You wander through a painting exhibition, the soundtrack guiding you gradually through to a concrete performance space that feels ritualistic and ancient.
The generative act, Imhof says, is a lot of time on my back staring at a wall. But the process is completed by iteration.
The first night isn’t the final piece.
Imhof prepares the work by collaborating in small groups, creating the way a band does. It’s her vision, but the details are collaborative.
I don't really believe in great ideas… I always try to look at what comes my way, which are the accidents waiting to happen, and I build in chance as a point of departure in my practice.
Imhof’s muse Eliza Douglas is at the heart of it.

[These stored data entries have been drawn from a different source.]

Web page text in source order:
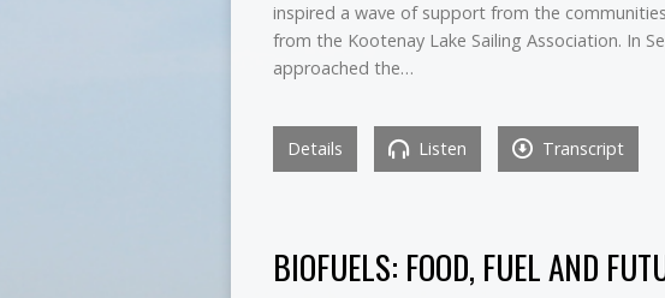
inspired a wave of support from the
from the Kootenay Lake Sailing Association. In
approached the…
Details Listen Transcript
BIOFUELS: FOOD, FUEL AND
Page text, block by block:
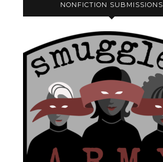
NONFICTION SUBMISSIONS
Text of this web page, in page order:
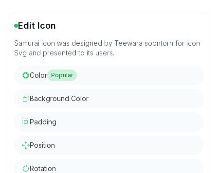
Edit Icon
Samurai icon was designed by Teewara soontorn for icon
Svg and presented to its users.
Color Popular
Background Color
Padding
Position
Rotation
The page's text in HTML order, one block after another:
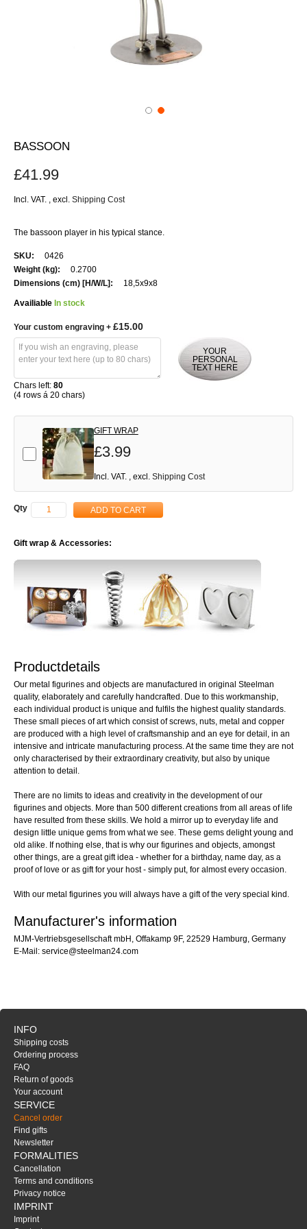
BASSOON
£41.99
Incl. VAT. excl. Shipping Cost
The bassoon player in his typical stance.
More
Information
0426
0.2700
18,5x9x8
Availiable In stock
Your custom engraving + £15.00
YOUR
PERSONAL
TEXT HERE
Chars left: 80
(4 rows á 20 chars)
Add-on
GIFT WRAP
£3.99
Incl. VAT. , excl. Shipping Cost
Qty ADD TO CART
Gift wrap & Accessories:
Productdetails
Our metal figurines and objects are manufactured in original Steelman
quality, elaborately and carefully handcrafted. Due to this workmanship,
each individual product is unique and fulfils the highest quality standards.
These small pieces of art which consist of screws, nuts, metal and copper
are produced with a high level of craftsmanship and an eye for detail, in an
intensive and intricate manufacturing process. At the same time they are not
only characterised by their extraordinary creativity, but also by unique
attention to detail.
There are no limits to ideas and creativity in the development of our
figurines and objects. More than 500 different creations from all areas of life
have resulted from these skills. We hold a mirror up to everyday life and
design little unique gems from what we see. These gems delight young and
old alike. If nothing else, that is why our figurines and objects, amongst
other things, are a great gift idea - whether for a birthday, name day, as a
proof of love or as gift for your host - simply put, for almost every occasion.
With our metal figurines you will always have a gift of the very special kind.
Manufacturer's information
MJM-Vertriebsgesellschaft mbH, Offakamp 9F, 22529 Hamburg, Germany
E-Mail: service@steelman24.com
INFO
Shipping costs
Ordering process
FAQ
Return of goods
Your account
SERVICE
Cancel order
Find gifts
Newsletter
FORMALITIES
Cancellation
Terms and conditions
Privacy notice
IMPRINT
Imprint

A creative partner who’ll architect a soundtrack but whose superpower lies in images created in the moment.
None of us create alone.
Imhof still thinks in drawings, but exploits the unique temporality of performance: unlike a painting, moments can be absorbed but never truly preserved.
And then there’s you.
When live pieces like ANGST or FAUST were performed in museums, I realized how much the audience was participating in making those shows happen. In a sense, in those moments, you hand the piece over to somebody else, and then it's not yours anymore; it belongs to everybody, in terms of how they think about it; the audience becomes a part of the decision-making process, and that's I think quite important both for the people who are performing it, but also for the people who look at the piece.
After FAUST, she released the soundtrack as an album.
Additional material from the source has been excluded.